### Task prompt
Leave out the pictures and repeat the data exactly.

[Dataset excerpts — start]

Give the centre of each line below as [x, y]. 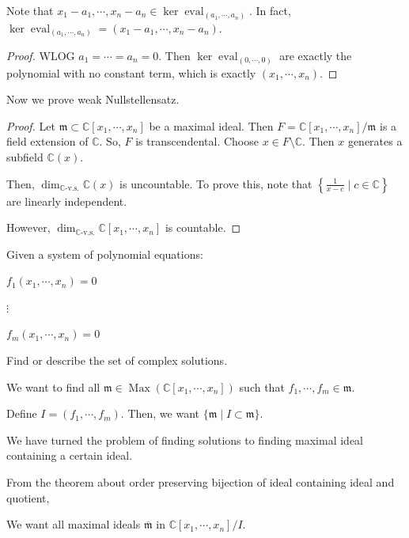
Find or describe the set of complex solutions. [117, 360]
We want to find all [53, 386]
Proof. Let [31, 125]
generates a [375, 141]
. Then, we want [160, 413]
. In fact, [270, 10]
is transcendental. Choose [197, 141]
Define [22, 413]
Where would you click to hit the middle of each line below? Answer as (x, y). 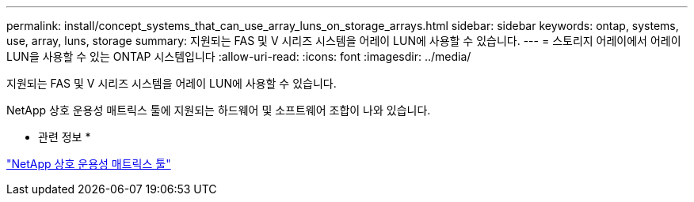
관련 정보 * (65, 137)
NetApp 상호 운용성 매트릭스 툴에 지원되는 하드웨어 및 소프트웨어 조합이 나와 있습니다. (219, 110)
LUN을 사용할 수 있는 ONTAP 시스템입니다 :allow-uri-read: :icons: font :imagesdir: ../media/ (239, 56)
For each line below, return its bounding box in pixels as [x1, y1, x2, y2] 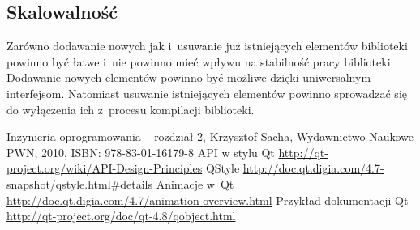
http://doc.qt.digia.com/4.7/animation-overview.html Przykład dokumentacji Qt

[Dataset excerpts — finish]

### Solution for this problem
Give the centre of each line below as [x, y]. 
Find or describe the set of complex solutions. [117, 360]
We want to find all [53, 386]
Proof. Let [31, 125]
generates a [375, 141]
. Then, we want [160, 413]
. In fact, [270, 10]
is transcendental. Choose [197, 141]
Define [22, 413]
Where would you click to hit the middle of each line below? Answer as (x, y). 
관련 정보 * (65, 137)
NetApp 상호 운용성 매트릭스 툴에 지원되는 하드웨어 및 소프트웨어 조합이 나와 있습니다. (219, 110)
LUN을 사용할 수 있는 ONTAP 시스템입니다 :allow-uri-read: :icons: font :imagesdir: ../media/ (239, 56)
For each line below, return its bounding box in pixels as [x1, y1, x2, y2] 
http://doc.qt.digia.com/4.7/animation-overview.html Przykład dokumentacji Qt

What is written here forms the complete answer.